A hundred years – in this life span on earth
talent and destiny are apt to feud.
You must go through an event in which the sea becomes mulberry fields
and watch such things as make you sick at heart.
Is it strange that who is rich in this is poor in that?
Blue Heaven’s wont to strike rosy cheeks from spite.
History in Brief — Tombs as a Window into the Empire’s Unwinding
Overcoming the rebellious Tay Son — who had replaced Confucianism (with a religiously-tolerant system that favored Buddhism) and the Chinese language (with indigenous Nôm) — the Nguyen (pronounced n-WHEN) rose to power in 1802 under the leadership of Gia Long, unifying the country.
- The new regime aimed at creating a new nation based on an old culture, that of the Tay Son-deposed Le dynasty and indirectly, Song- and Ming-dynasty China. To do so, from his new capita in Hué, Gia Long categorically reversed Tay Son initiatives, reestablishing Confucianism and Chinese language supremacy. Most important was the former, stamping down on Buddhism — the Mahayana variety, with strong Zen influences — across the board, restricting the number of Buddhist temples built and the numbers of monks recruited.
- The last Nguyen emperor stepped down in 1945, relinquishing control to the colonial French.
- The Nguyen dynasty sits at a crossroads in Vietnamese history, a 143-year period that saw the country transition from independence to colonial control.
The gradual unwinding of the dynasty — and the psychological impact this necessarily had on the rulers who were experiencing it — is one of the more fascinating stories that the tombs tell.
- Constructed: 1864-1867.
- Builder: Design and construction overseen by Tu Duc (ruled 1847-1883).

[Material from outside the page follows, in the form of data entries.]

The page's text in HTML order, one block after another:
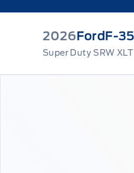
2026FordF-
Super Duty SRW
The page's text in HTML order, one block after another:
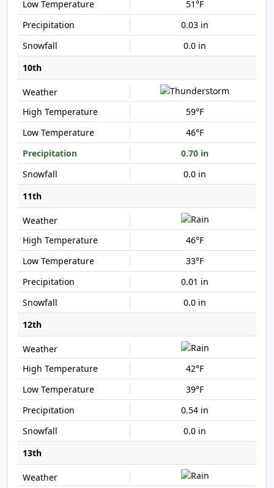
51°F
0.03 in
0.0 in
10th
59°F
46°F
0.70 in
0.0 in
11th
46°F
33°F
0.01 in
0.0 in
12th
42°F
39°F
0.54 in
0.0 in
13th
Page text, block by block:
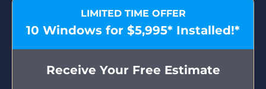
LIMITED TIME OFFER
10 Windows for $5,995* Installed!*
Receive Your Free Estimate
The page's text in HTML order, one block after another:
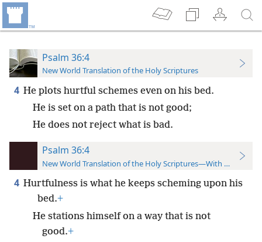
Psalm 36:4
New World Translation of the Holy Scriptures
4 He plots hurtful schemes even on his bed.
He is set on a path that is not good;
He does not reject what is bad.
Psalm 36:4
New World Translation of the Holy Scriptures—With References
4 Hurtfulness is what he keeps scheming upon his
bed.+
He stations himself on a way that is not
good.+
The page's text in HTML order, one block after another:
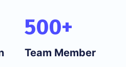
500+
Team Member
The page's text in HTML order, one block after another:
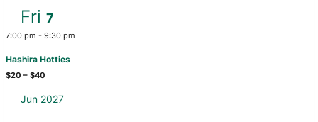
Fri7
7:00 pm -9:30 pm
Hashira Hotties
$20 – $40
Jun 2027
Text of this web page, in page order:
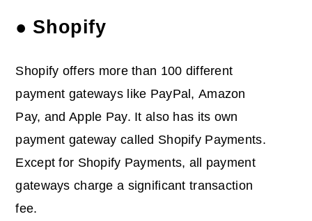
● Shopify
Shopify offers more than 100 different
payment gateways like PayPal, Amazon
Pay, and Apple Pay. It also has its own
payment gateway called Shopify Payments.
Except for Shopify Payments, all payment
gateways charge a significant transaction
fee.
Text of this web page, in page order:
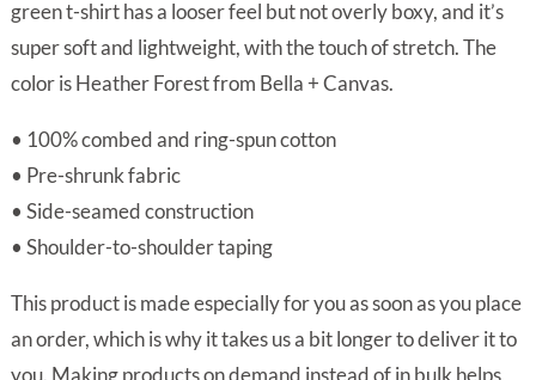
$34.00
green t-shirt has a looser feel but not overly boxy, and it’s
super soft and lightweight, with the touch of stretch. The
color is Heather Forest from Bella + Canvas.
• 100% combed and ring-spun cotton
• Pre-shrunk fabric
• Side-seamed construction
• Shoulder-to-shoulder taping
This product is made especially for you as soon as you place
an order, which is why it takes us a bit longer to deliver it to
you. Making products on demand instead of in bulk helps
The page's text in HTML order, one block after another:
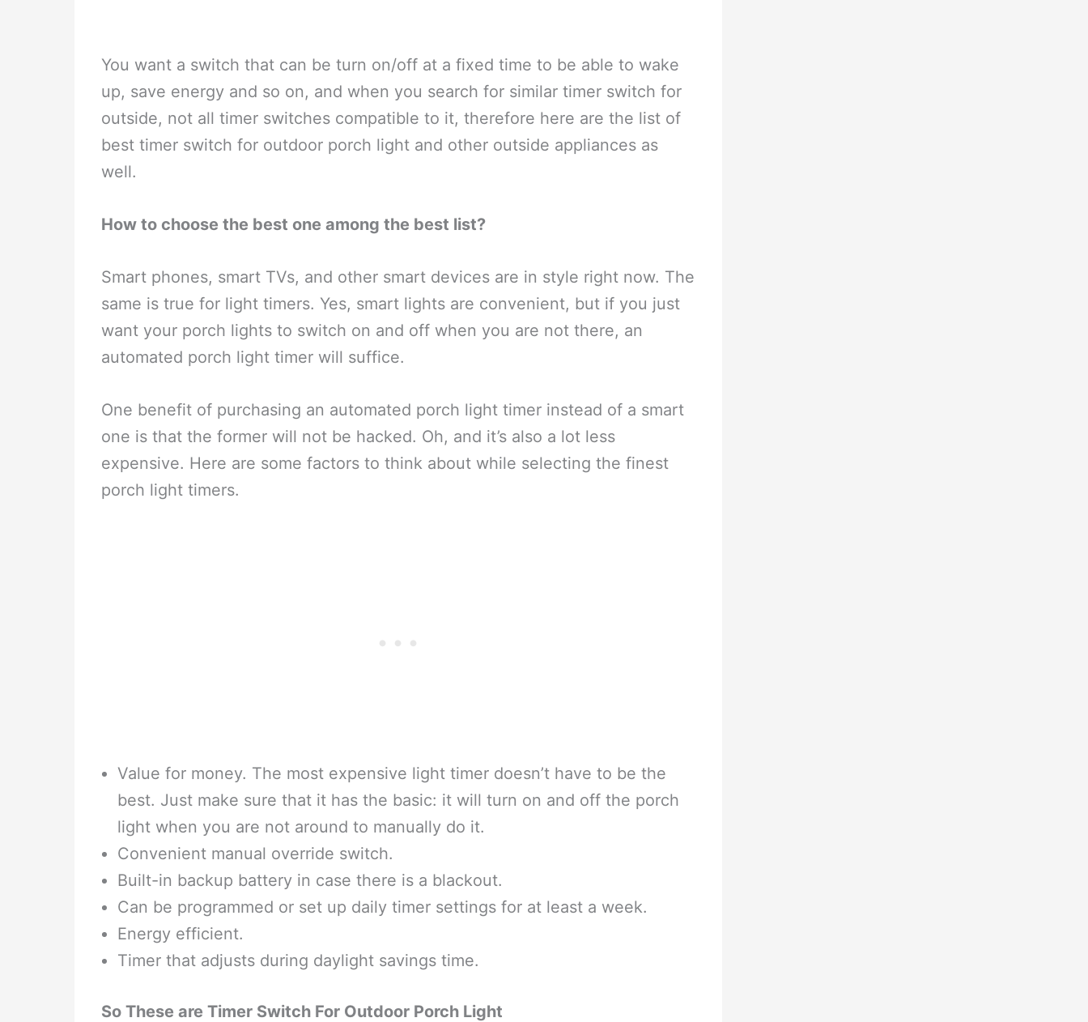
You want a switch that can be turn on/off at a fixed time to be able to wake
up, save energy and so on, and when you search for similar timer switch for
outside, not all timer switches compatible to it, therefore here are the list of
best timer switch for outdoor porch light and other outside appliances as
well.
How to choose the best one among the best list?
Smart phones, smart TVs, and other smart devices are in style right now. The
same is true for light timers. Yes, smart lights are convenient, but if you just
want your porch lights to switch on and off when you are not there, an
automated porch light timer will suffice.
One benefit of purchasing an automated porch light timer instead of a smart
one is that the former will not be hacked. Oh, and it’s also a lot less
expensive. Here are some factors to think about while selecting the finest
porch light timers.
Value for money. The most expensive light timer doesn’t have to be the
best. Just make sure that it has the basic: it will turn on and off the porch
light when you are not around to manually do it.
Convenient manual override switch.
Built-in backup battery in case there is a blackout.
Can be programmed or set up daily timer settings for at least a week.
Energy efficient.
Timer that adjusts during daylight savings time.
So These are Timer Switch For Outdoor Porch Light
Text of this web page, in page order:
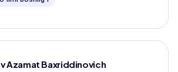
Azamat Baxriddinovich
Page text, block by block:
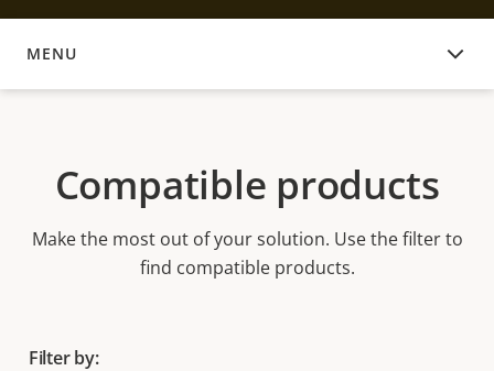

Historical Context & the French Threat Tu Duc’s reign is the pivotal one. It was under him that the Nguyen dynasty lost its air of inevitability. Things were getting worse and its grasp on the reigns of power began to loosen.
- The problem of the French. Tu Duc was the last Nguyen emperor to rule with complete independence. But he saw troubles ahead with the entry of the French: nine years into Tu Duc’s reign (1858), Napoleon III invaded Da Nang, gaining a foothold in south Vietnam, again under the pretext of defending its Christian missionaries. This led to a full-blown invasion in 1861 and the establishment of French Cochinchina in south Vietnam in 1862. By 1887, having defeated the Chinese in the north who tried to come to Vietnam’s aid, France controlled the country in its entirety.

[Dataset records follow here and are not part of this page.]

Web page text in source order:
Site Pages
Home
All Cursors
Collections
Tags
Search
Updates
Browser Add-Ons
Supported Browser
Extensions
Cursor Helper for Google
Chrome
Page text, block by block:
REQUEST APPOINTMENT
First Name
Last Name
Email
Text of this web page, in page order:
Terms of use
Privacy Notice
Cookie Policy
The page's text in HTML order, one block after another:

- Internal instability. Tu Duc had to fight off instability within Vietnam as well. Most notably, he put down an uprising ignited by workers in 1866 who rebelled due to the hours of hard labor they were forced to work in order to accelerate the tomb’s construction.
- … and a question of succession. To make matters worse, Tu Du had another problem: a case of smallpox had left him impotent. The absence of offspring would necessarily cause infighting over succession after his death.

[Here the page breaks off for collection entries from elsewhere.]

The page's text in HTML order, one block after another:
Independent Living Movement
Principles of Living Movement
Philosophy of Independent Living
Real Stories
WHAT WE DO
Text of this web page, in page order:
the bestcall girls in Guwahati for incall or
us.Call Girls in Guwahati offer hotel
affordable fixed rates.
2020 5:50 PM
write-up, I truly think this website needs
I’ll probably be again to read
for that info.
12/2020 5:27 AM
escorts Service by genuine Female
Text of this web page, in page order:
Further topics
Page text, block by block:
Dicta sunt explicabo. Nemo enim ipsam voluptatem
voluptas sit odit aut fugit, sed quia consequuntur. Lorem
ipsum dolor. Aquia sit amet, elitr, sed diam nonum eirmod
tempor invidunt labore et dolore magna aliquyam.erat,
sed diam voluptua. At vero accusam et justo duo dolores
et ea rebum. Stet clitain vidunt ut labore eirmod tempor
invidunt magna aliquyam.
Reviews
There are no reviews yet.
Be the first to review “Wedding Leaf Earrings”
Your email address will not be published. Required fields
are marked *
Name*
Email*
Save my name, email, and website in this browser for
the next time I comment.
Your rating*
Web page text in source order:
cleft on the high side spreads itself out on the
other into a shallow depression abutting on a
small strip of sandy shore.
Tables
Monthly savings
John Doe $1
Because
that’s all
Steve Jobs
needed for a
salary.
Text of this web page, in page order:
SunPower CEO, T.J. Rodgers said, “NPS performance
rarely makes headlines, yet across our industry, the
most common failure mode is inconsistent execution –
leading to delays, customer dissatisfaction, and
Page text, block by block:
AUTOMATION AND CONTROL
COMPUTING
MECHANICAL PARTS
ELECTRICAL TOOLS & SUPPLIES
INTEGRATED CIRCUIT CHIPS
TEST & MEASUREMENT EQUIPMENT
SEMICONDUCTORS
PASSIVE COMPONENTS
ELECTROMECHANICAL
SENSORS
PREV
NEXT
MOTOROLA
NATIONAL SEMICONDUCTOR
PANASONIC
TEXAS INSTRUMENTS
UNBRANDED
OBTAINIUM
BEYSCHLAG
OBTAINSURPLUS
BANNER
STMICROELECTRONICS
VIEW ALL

How does this worsening situation reflect itself in the tomb? No doubt, Tu Duc saw with clear eyes that the dynasty’s days were numbered. He retreated to the fortified complex, an escape from the realities outside, and what is now the temple served as his palace. The tomb is the biggest built by the Nguyens — perhaps this was done as a show of strength to both the French and the Vietnamese people. Further, while the interior is certainly grand, it is decidedly more somber: the bright-red paint associated with earlier temples is gone, replaced by dark unpainted wood.
Highlights — Be on the Look Out For
- Two-part arrangement. Following the model set at Thieu Tri (which Tu Duc built), the tomb complex follows a two-part arrangement: a temple and a fusion of stela pavilion and tomb.
- The biggest Nguyen temple. Nine bays in width, Tu Duc’s temple is one of the largest built under the Nguyen dynasty. And based on the temple’s organization, it is clear that it originally served as Tu Duc’s working palace.
- New mandarin style. The stone-carved mandarins fully lose the naturalism of those at earlier tombs (Gia Long and Minh Mang). However, what they lose in plasticity of form, they make up for in decorative details.
- Oldest theater. The temple compound includes Minh Khiem Hall, the oldest theater in Vietnam.
- Massive stela. The biggest stela of any tomb complex — a monolith weighing 2o tons — holds a 5,000-word composition by Tu Duc himself.
- Dragon and Chinese-character screen walls. Tu Duc was the first to decorate the faces of screen walls, which before had been left blank.